# Instructions for the task
Shown below is a listing with pictures; reproduce exactly, and only, the lines between the ones containing "3780:2009. 3 characters. (66, 245)" and "If everything is", inclusive, leaving the pictures out.

********************

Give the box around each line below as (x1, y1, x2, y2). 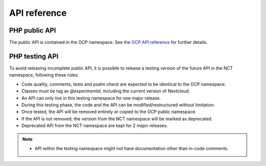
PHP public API (9, 26, 56, 35)
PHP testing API (9, 52, 59, 60)
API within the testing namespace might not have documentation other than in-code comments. (34, 145, 229, 151)
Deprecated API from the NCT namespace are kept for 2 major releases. (21, 123, 168, 128)
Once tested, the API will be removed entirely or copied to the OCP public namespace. (21, 109, 197, 115)
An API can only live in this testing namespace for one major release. (21, 95, 161, 101)
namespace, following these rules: (9, 72, 79, 78)
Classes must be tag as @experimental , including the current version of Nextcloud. (21, 88, 190, 94)
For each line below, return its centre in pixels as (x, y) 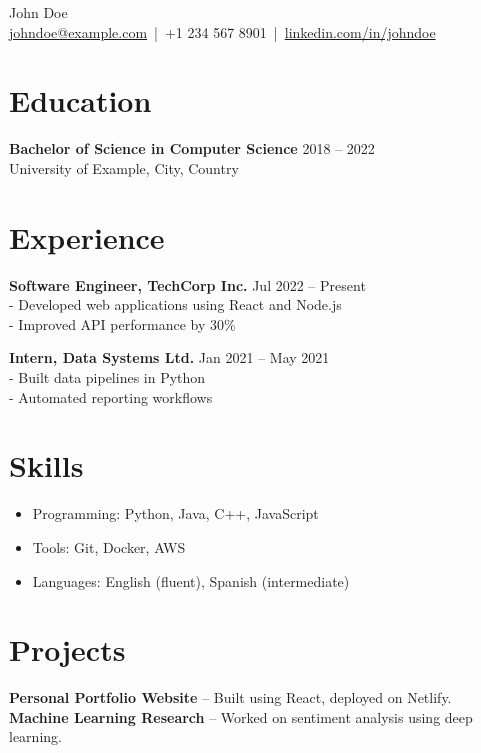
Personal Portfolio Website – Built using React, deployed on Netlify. (230, 697)
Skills (46, 465)
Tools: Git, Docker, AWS (109, 546)
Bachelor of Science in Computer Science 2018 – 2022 (192, 148)
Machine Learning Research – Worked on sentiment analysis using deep (241, 716)
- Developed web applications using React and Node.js (175, 304)
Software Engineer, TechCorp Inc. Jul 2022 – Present (187, 284)
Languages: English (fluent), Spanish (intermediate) (191, 580)
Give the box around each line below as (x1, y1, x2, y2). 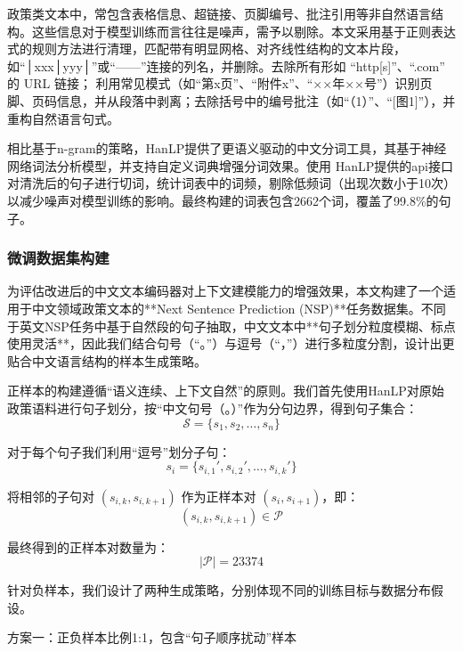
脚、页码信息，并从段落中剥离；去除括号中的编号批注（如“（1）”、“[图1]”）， (7, 91, 443, 110)
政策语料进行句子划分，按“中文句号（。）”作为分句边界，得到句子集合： (7, 398, 418, 417)
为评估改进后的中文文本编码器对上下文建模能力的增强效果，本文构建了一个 (7, 281, 443, 300)
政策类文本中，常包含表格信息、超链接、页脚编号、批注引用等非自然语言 (7, 4, 431, 22)
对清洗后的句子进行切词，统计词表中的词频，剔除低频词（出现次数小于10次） (7, 174, 456, 192)
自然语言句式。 (31, 109, 119, 127)
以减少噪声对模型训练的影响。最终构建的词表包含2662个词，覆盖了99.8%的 (7, 191, 439, 209)
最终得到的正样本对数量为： (7, 537, 169, 556)
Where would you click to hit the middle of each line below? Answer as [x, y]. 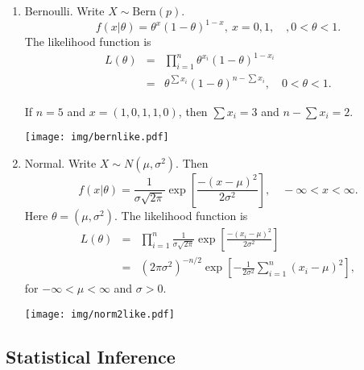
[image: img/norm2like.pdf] [99, 314]
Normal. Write [60, 162]
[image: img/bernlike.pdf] [97, 137]
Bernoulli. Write [64, 10]
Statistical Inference [91, 356]
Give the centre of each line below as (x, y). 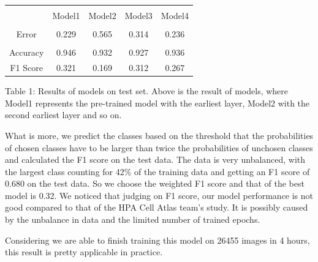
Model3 (138, 15)
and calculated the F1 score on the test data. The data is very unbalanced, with (155, 159)
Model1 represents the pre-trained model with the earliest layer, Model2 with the (157, 103)
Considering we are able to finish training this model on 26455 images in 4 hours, (157, 240)
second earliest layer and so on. (63, 115)
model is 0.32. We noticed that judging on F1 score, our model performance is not (159, 195)
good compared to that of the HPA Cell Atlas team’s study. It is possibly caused (157, 207)
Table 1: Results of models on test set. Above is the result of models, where (147, 91)
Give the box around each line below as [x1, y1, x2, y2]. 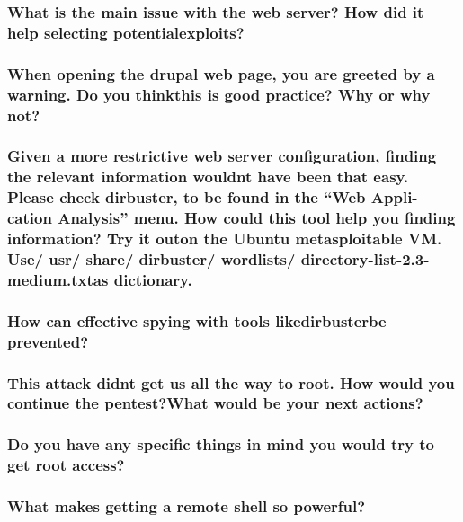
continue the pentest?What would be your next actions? [7, 392, 423, 414]
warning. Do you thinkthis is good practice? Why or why [7, 83, 431, 105]
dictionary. [113, 268, 192, 290]
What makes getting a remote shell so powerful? [7, 495, 366, 518]
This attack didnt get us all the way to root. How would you [7, 371, 455, 394]
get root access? [7, 454, 125, 476]
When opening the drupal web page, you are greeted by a [7, 62, 435, 84]
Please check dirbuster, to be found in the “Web [7, 186, 366, 208]
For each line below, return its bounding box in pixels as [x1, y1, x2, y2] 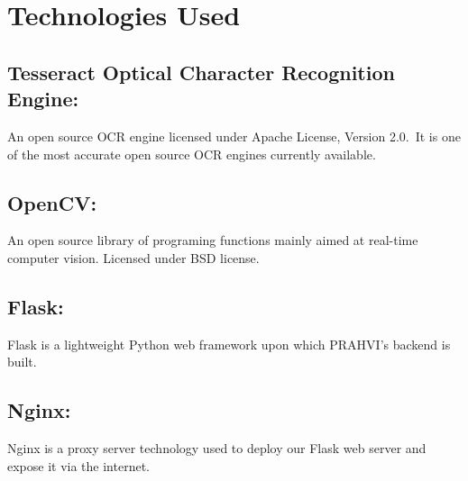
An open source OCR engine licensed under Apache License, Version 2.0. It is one [7, 126, 461, 145]
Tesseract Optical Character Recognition [7, 58, 395, 86]
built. [7, 352, 37, 371]
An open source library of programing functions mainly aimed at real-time [7, 231, 418, 250]
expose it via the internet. [7, 456, 151, 475]
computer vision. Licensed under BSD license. [7, 248, 260, 267]
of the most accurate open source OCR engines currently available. [7, 144, 376, 163]
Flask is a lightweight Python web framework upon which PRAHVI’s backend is [7, 334, 451, 353]
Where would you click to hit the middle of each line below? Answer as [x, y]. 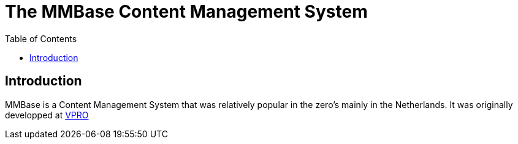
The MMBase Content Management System [186, 12]
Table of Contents [41, 38]
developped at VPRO [47, 115]
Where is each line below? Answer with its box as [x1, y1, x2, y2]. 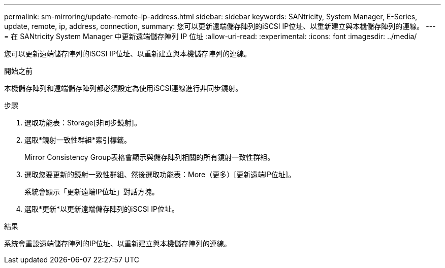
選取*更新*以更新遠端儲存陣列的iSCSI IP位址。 [24, 205, 179, 213]
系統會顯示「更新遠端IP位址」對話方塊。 [24, 187, 159, 196]
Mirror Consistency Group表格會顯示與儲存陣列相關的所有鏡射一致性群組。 [24, 153, 275, 161]
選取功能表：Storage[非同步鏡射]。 [24, 118, 141, 127]
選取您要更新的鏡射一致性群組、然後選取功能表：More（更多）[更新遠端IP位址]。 [24, 170, 296, 179]
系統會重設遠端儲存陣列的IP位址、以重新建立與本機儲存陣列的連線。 [4, 239, 231, 248]
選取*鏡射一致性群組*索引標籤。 [24, 136, 132, 144]
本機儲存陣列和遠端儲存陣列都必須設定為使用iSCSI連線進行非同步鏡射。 [4, 84, 243, 92]
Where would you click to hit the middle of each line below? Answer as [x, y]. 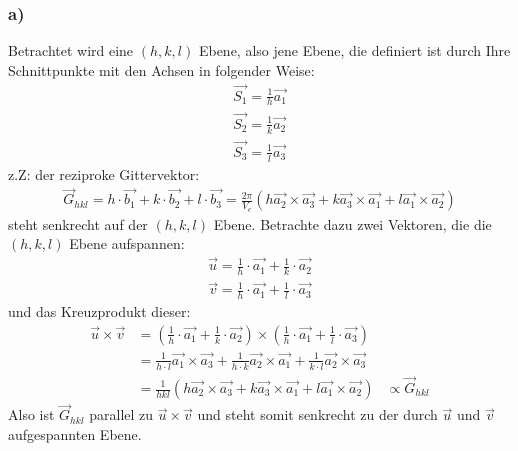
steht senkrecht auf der [78, 223]
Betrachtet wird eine [71, 50]
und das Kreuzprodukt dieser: [99, 311]
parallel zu [121, 414]
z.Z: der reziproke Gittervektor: [104, 173]
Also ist [31, 414]
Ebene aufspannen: [127, 243]
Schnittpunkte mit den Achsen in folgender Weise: [161, 69]
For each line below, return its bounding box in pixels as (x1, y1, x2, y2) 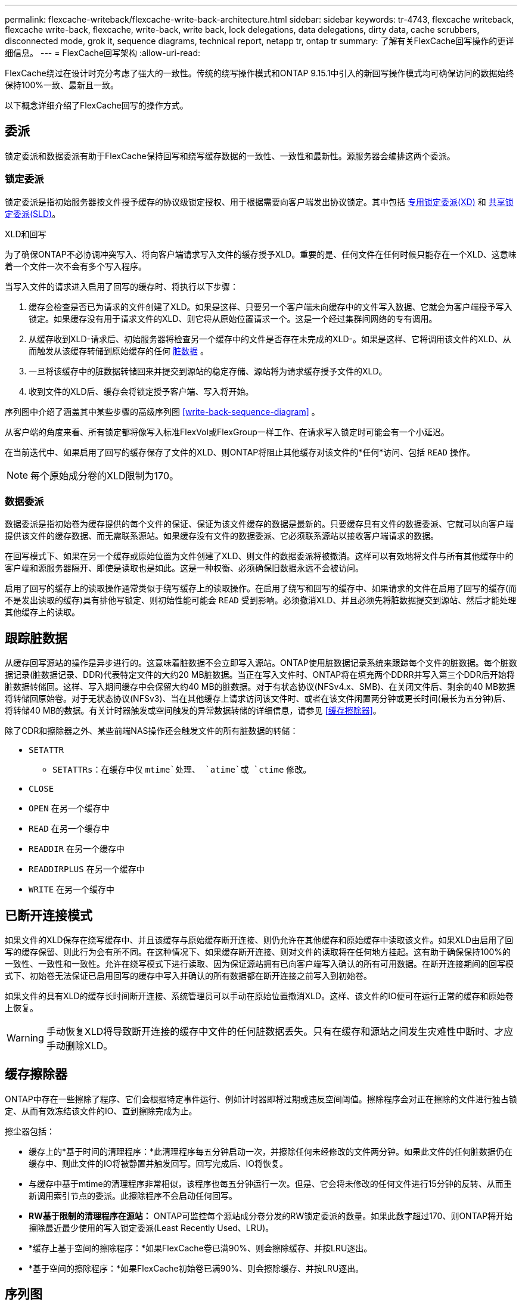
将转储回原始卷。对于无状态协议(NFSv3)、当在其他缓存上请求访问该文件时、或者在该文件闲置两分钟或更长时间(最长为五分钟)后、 (5, 693, 511, 704)
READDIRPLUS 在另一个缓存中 (29, 864, 145, 875)
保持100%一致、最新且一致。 (5, 80, 119, 90)
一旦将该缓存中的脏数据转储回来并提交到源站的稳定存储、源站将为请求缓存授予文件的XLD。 (29, 365, 387, 376)
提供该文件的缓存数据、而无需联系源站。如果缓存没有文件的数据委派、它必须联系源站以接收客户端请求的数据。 (5, 531, 439, 541)
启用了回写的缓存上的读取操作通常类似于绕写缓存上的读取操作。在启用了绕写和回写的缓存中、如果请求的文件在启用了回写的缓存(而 (5, 583, 517, 594)
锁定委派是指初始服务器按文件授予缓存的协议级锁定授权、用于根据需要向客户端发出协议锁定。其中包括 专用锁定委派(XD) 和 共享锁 (5, 196, 514, 207)
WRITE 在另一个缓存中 (29, 884, 115, 895)
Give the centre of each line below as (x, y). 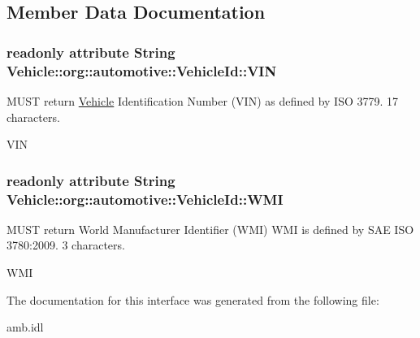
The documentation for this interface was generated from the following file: (193, 299)
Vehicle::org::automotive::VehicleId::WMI (145, 199)
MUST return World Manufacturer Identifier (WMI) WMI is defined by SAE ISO (210, 229)
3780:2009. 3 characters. (66, 245)
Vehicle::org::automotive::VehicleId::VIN (142, 70)
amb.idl (25, 327)
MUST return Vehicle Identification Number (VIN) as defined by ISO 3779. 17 (203, 100)
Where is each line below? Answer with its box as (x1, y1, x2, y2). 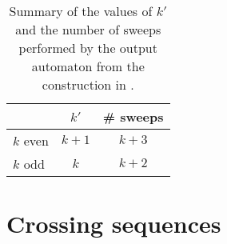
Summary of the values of (9, 2, 153, 20)
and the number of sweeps (15, 20, 161, 38)
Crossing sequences (6, 207, 221, 240)
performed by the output (18, 38, 157, 57)
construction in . (42, 75, 134, 94)
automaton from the (31, 57, 145, 75)
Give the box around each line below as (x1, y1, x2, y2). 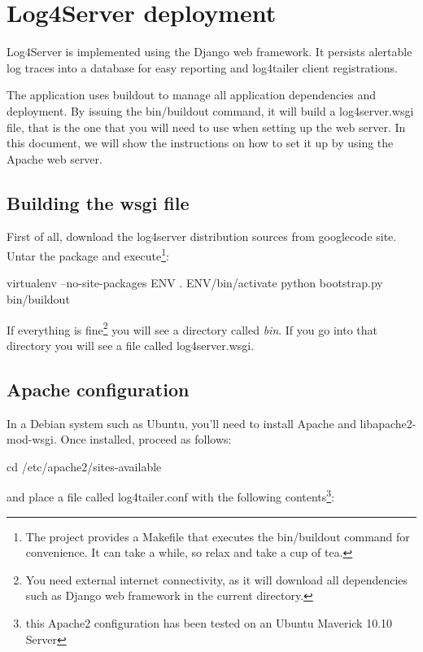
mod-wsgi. (7, 431, 57, 448)
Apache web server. (7, 150, 102, 167)
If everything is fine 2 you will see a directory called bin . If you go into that (7, 318, 377, 338)
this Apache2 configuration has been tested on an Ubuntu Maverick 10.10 (25, 614, 393, 631)
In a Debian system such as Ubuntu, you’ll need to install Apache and (7, 414, 356, 431)
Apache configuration (7, 376, 190, 401)
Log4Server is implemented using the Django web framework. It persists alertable (7, 43, 412, 60)
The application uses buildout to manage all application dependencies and (7, 86, 377, 103)
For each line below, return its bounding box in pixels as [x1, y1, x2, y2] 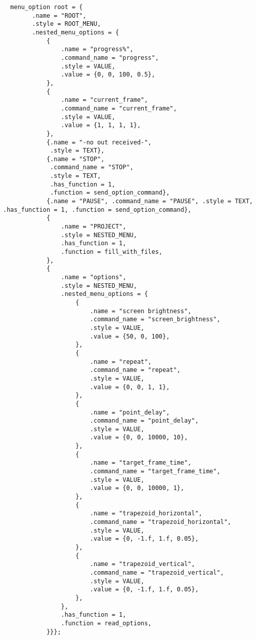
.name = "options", [61, 274, 126, 281]
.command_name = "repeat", [90, 366, 181, 374]
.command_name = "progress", [61, 54, 159, 61]
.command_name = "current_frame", [61, 104, 177, 112]
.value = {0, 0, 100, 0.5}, [61, 71, 155, 79]
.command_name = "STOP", [50, 164, 134, 171]
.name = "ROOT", [32, 12, 87, 19]
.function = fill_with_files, [61, 248, 162, 256]
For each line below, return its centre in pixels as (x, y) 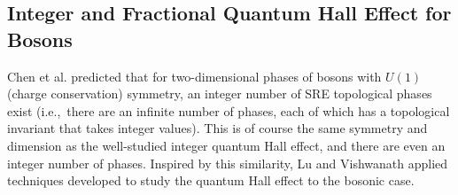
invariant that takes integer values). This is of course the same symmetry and (217, 128)
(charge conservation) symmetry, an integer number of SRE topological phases (220, 94)
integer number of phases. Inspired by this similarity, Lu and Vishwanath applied (228, 163)
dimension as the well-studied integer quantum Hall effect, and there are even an (226, 145)
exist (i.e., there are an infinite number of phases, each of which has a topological (229, 110)
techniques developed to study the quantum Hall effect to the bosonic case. (211, 180)
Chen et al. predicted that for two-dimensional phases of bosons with (194, 76)
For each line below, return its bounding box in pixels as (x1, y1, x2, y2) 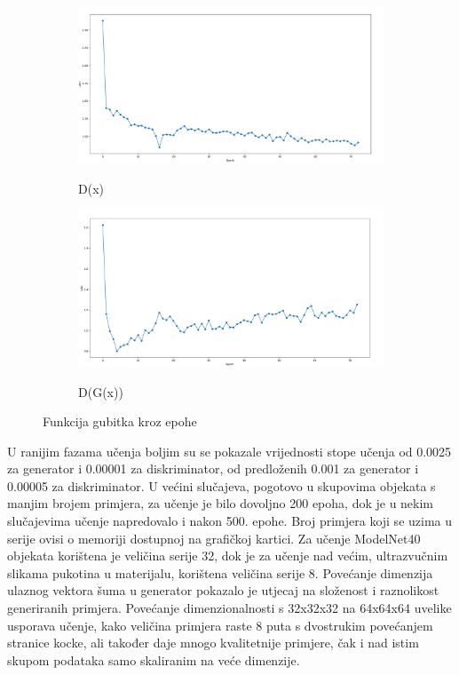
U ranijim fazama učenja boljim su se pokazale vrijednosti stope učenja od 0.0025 (7, 441, 452, 460)
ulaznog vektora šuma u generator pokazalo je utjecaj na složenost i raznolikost (7, 581, 439, 600)
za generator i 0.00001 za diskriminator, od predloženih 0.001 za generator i (7, 459, 419, 478)
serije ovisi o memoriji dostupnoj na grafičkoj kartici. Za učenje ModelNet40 (7, 528, 421, 547)
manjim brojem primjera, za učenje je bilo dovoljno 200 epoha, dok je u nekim (7, 494, 434, 512)
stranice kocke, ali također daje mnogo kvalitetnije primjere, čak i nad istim (7, 633, 419, 652)
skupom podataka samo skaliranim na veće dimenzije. (7, 650, 300, 669)
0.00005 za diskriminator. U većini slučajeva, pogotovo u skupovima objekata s (7, 476, 436, 495)

********************

# Task result
3780:2009. 3 characters. (66, 245)
Vehicle::org::automotive::VehicleId::VIN (142, 70)
amb.idl (25, 327)
MUST return Vehicle Identification Number (VIN) as defined by ISO 3779. 17 (203, 100)
Where is each line below? Answer with its box as (x1, y1, x2, y2). 
Summary of the values of (9, 2, 153, 20)
and the number of sweeps (15, 20, 161, 38)
Crossing sequences (6, 207, 221, 240)
performed by the output (18, 38, 157, 57)
construction in . (42, 75, 134, 94)
automaton from the (31, 57, 145, 75)
Give the box around each line below as (x1, y1, x2, y2). 
mod-wsgi. (7, 431, 57, 448)
Apache web server. (7, 150, 102, 167)
If everything is fine 2 you will see a directory called bin . If you go into that (7, 318, 377, 338)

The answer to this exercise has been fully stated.